• _Assignment_
Transcribe the entries that follow, every word as written, and drop the pictures.

#### Data

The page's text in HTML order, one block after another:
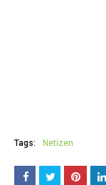
Tags: Netizen
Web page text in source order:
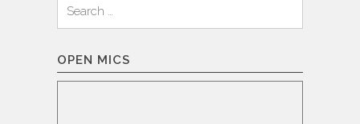
for:
OPEN MICS
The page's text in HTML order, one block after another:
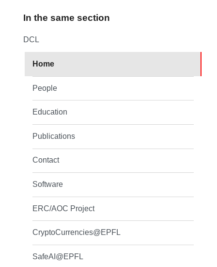
In the same section
DCL
Home
People
Education
Publications
Contact
Software
ERC/AOC Project
CryptoCurrencies@EPFL
SafeAI@EPFL
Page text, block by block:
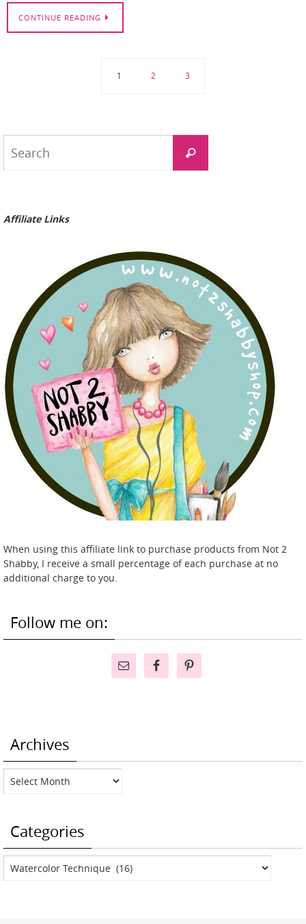
CONTINUE READING
1 2 3
Search
Affiliate Links
When using this affiliate link to purchase products from Not 2
Shabby, I receive a small percentage of each purchase at no
additional charge to you.
Follow me on:
Archives
Archives
Categories
Categories
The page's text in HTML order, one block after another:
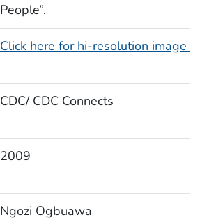
People”.
Click here for hi-resolution image
CDC/ CDC Connects
2009
Ngozi Ogbuawa
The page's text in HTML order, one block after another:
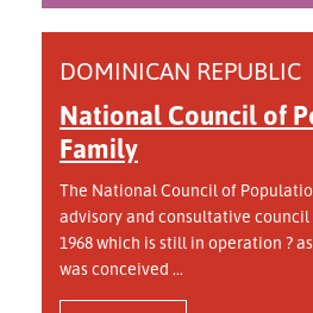
DOMINICAN REPUBLIC
National Council of
Family
The National Council of
advisory and consultative
1968 which is still in operation ?
was conceived ...
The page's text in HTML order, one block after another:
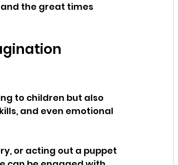
the great times
to children but also
and even emotional
or acting out a puppet
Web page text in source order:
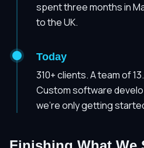
spent three months in
to the UK.
Today
310+ clients. A team of
Custom software
we're only getting
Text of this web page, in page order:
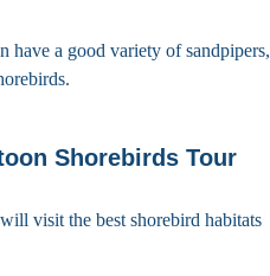
have a good variety of sandpipers,
Shorebirds Tour
visit the best shorebird habitats
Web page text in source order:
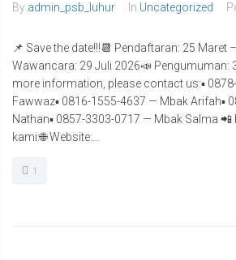
By admin_psb_luhur In Uncategorized
📌 Save the date!!!📆 Pendaftaran: 25 Maret
Wawancara: 29 Juli 2026📣
more information, please contact us:▪️
Fawwaz▪️ 0816-1555-4637 — Mbak Arifah▪️
Nathan▪️ 0857-3303-0717 — Mbak Salma 📲
kami:🌐 Website:...
1
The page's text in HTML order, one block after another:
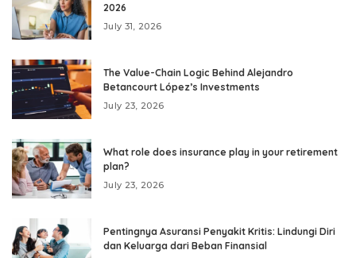
2026
July 31, 2026
The Value-Chain Logic Behind Alejandro
Betancourt López’s Investments
July 23, 2026
What role does insurance play in your retirement
plan?
July 23, 2026
Pentingnya Asuransi Penyakit Kritis: Lindungi Diri
dan Keluarga dari Beban Finansial
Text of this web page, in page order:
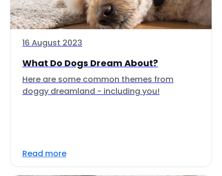
16 August 2023
What Do Dogs Dream About?
Here are some common themes from
doggy dreamland - including you!
Read more
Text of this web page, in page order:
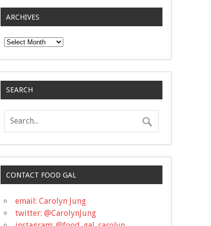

########

• _Your response_
The page's text in HTML order, one block after another:
Tags: Netizen
Web page text in source order:
for:
OPEN MICS
The page's text in HTML order, one block after another:
In the same section
DCL
Home
People
Education
Publications
Contact
Software
ERC/AOC Project
CryptoCurrencies@EPFL
SafeAI@EPFL
Page text, block by block:
CONTINUE READING
1 2 3
Search
Affiliate Links
When using this affiliate link to purchase products from Not 2
Shabby, I receive a small percentage of each purchase at no
additional charge to you.
Follow me on:
Archives
Archives
Categories
Categories
The page's text in HTML order, one block after another:
People”.
Click here for hi-resolution image
CDC/ CDC Connects
2009
Ngozi Ogbuawa
The page's text in HTML order, one block after another:
DOMINICAN REPUBLIC
National Council of
Family
The National Council of
advisory and consultative
1968 which is still in operation ?
was conceived ...
The page's text in HTML order, one block after another:
the great times
to children but also
and even emotional
or acting out a puppet
Web page text in source order:
spent three months in
to the UK.
Today
310+ clients. A team of
Custom software
we're only getting
Text of this web page, in page order:
have a good variety of sandpipers,
Shorebirds Tour
visit the best shorebird habitats
Web page text in source order:
By admin_psb_luhur In Uncategorized
📌 Save the date!!!📆 Pendaftaran: 25 Maret
Wawancara: 29 Juli 2026📣
more information, please contact us:▪️
Fawwaz▪️ 0816-1555-4637 — Mbak Arifah▪️
Nathan▪️ 0857-3303-0717 — Mbak Salma 📲
kami:🌐 Website:...
1
The page's text in HTML order, one block after another:
2026
July 31, 2026
The Value-Chain Logic Behind Alejandro
Betancourt López’s Investments
July 23, 2026
What role does insurance play in your retirement
plan?
July 23, 2026
Pentingnya Asuransi Penyakit Kritis: Lindungi Diri
dan Keluarga dari Beban Finansial
Text of this web page, in page order:
16 August 2023
What Do Dogs Dream About?
Here are some common themes from
doggy dreamland - including you!
Read more
Text of this web page, in page order:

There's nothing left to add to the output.